Source information:
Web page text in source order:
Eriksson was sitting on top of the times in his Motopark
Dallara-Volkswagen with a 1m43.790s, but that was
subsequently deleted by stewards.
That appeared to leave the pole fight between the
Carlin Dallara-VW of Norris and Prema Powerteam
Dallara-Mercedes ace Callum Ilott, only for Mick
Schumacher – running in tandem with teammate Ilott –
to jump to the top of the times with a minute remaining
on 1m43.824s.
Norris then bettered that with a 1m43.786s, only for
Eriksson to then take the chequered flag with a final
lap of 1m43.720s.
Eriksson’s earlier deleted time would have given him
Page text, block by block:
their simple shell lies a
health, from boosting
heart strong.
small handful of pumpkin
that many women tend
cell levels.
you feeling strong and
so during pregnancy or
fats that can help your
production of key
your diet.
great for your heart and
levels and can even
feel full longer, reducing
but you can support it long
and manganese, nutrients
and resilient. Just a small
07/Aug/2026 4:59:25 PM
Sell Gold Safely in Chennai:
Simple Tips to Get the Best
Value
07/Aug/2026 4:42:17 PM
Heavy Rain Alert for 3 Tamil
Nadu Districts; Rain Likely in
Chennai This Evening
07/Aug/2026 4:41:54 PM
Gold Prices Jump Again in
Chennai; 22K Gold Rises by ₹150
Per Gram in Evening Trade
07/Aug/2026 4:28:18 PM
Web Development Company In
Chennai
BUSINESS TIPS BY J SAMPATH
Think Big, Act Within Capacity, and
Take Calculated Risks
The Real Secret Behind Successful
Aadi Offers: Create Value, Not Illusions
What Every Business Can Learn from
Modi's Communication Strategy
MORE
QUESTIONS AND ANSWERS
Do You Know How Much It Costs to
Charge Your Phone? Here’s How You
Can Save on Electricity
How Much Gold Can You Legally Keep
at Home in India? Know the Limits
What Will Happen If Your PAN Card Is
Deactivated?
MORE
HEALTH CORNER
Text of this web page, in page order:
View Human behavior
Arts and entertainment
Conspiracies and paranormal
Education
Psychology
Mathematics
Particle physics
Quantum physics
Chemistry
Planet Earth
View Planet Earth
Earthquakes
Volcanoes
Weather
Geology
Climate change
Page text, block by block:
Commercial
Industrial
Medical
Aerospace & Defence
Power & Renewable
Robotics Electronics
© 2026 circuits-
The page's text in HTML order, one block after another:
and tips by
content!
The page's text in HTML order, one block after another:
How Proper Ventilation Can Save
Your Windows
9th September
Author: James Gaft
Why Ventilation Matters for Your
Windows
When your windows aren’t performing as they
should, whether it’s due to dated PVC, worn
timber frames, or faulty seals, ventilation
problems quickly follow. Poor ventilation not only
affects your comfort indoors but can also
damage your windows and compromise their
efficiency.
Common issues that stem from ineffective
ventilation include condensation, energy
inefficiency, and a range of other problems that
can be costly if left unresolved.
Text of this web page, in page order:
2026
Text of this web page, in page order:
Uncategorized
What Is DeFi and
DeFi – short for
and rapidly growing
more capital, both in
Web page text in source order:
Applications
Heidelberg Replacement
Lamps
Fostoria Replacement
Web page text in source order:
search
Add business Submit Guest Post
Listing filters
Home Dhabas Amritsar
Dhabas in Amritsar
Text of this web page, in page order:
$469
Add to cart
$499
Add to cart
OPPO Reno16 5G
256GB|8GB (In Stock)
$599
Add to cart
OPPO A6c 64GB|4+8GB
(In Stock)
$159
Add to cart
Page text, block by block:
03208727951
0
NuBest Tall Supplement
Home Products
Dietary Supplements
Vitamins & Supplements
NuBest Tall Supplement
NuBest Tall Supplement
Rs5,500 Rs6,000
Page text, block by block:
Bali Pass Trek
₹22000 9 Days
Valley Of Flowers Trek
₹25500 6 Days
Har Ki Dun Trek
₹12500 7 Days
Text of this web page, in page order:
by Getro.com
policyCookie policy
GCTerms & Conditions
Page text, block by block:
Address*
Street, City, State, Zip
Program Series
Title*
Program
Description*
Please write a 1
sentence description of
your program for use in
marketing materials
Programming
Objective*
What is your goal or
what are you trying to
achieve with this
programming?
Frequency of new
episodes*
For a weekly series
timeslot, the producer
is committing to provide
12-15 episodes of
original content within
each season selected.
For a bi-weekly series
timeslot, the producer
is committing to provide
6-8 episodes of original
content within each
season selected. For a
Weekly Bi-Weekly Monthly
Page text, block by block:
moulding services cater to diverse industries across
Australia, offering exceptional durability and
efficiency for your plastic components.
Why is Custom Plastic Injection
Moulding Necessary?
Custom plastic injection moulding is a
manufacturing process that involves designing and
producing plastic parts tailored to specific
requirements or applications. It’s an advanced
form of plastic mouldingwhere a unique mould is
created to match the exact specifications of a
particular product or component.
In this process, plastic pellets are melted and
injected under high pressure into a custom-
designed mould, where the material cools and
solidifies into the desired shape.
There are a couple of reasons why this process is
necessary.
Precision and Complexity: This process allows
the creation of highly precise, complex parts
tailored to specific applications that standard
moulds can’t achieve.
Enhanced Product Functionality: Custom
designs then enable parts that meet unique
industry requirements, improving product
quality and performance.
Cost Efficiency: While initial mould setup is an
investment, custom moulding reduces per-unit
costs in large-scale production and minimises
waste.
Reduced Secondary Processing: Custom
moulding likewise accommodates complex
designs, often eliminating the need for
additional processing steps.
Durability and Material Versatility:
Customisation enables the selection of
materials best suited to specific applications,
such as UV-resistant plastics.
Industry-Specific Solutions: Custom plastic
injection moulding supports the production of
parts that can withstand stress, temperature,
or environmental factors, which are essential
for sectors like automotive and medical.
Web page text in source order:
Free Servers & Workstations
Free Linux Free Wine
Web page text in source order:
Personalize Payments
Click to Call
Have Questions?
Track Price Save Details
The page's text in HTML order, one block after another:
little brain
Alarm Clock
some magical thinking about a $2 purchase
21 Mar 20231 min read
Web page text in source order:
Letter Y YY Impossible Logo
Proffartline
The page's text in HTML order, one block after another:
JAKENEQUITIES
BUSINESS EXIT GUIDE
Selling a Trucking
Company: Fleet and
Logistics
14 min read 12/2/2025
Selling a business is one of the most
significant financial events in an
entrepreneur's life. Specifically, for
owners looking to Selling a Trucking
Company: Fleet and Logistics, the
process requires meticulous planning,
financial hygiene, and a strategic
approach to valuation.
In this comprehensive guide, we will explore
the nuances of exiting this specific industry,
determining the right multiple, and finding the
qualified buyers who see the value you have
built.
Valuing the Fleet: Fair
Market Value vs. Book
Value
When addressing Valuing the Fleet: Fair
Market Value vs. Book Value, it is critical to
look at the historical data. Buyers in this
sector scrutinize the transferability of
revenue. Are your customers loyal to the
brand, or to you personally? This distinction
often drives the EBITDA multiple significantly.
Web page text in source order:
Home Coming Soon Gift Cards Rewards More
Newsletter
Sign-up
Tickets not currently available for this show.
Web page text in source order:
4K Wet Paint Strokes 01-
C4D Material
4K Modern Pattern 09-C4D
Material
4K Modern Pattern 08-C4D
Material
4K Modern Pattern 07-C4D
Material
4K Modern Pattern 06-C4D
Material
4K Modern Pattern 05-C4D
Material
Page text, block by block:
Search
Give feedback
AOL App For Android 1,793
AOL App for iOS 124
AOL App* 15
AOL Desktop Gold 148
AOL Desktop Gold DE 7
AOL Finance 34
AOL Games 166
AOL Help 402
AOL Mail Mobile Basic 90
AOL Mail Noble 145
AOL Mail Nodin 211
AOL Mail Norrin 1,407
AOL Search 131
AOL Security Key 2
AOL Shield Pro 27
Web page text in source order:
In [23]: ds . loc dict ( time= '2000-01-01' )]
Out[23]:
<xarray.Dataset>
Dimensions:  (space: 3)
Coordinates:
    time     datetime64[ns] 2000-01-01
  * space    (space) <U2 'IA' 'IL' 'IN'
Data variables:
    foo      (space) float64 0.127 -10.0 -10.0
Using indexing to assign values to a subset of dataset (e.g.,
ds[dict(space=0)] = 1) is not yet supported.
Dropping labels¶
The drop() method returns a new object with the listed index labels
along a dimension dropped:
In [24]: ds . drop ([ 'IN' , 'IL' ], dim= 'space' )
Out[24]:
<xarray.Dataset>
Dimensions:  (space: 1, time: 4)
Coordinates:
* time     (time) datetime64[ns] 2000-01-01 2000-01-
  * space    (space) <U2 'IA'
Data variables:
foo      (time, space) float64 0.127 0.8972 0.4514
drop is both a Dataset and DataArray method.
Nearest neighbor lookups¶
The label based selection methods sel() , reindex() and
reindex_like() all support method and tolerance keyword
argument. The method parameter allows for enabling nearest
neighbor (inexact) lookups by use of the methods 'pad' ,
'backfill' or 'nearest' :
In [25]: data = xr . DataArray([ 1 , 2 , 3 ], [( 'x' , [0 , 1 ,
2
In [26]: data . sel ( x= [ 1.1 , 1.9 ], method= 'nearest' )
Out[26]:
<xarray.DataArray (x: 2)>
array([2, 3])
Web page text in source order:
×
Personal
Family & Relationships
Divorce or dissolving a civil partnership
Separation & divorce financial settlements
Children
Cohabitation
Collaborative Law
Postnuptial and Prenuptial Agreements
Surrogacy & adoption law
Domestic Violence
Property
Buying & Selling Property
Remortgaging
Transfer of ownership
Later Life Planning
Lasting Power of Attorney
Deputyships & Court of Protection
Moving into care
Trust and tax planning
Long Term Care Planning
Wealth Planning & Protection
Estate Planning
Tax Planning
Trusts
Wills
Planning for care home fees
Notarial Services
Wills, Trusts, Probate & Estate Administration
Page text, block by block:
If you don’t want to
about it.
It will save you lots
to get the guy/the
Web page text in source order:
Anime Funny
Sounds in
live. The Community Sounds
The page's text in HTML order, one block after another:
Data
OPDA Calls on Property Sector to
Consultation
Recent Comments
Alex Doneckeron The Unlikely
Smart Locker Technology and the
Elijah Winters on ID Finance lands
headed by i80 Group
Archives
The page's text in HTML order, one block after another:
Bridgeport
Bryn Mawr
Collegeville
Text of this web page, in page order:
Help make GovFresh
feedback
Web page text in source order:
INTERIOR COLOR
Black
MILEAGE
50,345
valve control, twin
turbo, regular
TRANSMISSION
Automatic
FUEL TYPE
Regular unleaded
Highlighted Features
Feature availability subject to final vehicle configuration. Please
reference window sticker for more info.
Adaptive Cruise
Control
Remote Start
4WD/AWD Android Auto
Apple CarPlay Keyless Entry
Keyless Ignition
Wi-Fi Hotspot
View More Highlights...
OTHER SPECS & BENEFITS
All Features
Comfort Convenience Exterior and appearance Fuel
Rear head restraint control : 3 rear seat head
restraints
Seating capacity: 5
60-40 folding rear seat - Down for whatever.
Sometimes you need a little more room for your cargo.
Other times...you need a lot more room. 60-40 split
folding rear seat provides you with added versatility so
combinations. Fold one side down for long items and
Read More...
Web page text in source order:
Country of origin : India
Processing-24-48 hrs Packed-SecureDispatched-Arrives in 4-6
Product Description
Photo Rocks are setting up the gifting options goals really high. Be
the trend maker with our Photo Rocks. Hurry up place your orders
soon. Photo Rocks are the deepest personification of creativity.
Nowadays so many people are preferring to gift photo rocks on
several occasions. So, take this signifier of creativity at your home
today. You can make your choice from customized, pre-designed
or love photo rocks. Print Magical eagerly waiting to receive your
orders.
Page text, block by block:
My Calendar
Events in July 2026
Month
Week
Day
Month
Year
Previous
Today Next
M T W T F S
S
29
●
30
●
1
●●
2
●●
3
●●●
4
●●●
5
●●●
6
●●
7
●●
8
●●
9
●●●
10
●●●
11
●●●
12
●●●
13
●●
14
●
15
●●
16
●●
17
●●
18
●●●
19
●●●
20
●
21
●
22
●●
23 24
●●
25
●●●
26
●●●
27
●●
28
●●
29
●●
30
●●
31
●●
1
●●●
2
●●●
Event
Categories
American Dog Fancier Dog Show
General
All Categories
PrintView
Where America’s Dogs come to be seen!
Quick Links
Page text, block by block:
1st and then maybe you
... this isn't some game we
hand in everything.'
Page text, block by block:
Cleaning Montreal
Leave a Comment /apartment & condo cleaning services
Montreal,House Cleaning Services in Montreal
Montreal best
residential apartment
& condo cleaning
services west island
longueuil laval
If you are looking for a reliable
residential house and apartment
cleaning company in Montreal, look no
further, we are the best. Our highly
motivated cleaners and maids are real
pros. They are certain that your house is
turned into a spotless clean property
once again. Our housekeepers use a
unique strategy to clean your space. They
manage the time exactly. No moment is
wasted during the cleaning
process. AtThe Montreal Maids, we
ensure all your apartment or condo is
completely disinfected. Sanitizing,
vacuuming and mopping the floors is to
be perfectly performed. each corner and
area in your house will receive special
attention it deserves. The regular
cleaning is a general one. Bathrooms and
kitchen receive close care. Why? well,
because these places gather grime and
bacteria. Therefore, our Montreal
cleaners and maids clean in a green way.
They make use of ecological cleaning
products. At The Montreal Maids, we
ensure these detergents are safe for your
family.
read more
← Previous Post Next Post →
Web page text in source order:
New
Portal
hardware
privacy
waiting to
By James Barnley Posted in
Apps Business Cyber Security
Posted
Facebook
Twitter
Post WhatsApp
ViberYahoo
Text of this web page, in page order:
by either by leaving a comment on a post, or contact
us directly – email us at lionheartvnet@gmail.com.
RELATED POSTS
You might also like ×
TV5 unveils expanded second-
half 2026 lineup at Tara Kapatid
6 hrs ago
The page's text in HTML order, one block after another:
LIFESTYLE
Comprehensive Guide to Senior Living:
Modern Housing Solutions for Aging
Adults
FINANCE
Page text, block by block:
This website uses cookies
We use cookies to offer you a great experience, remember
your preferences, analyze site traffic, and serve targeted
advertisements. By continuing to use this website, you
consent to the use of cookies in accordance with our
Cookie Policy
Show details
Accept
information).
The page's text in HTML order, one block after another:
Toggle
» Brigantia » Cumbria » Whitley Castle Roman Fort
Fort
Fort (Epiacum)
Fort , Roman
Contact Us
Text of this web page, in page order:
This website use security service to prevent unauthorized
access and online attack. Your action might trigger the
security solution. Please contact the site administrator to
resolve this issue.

What you will do:
State how many lines above contain the string "their", with no other words.

Exercise answer:
2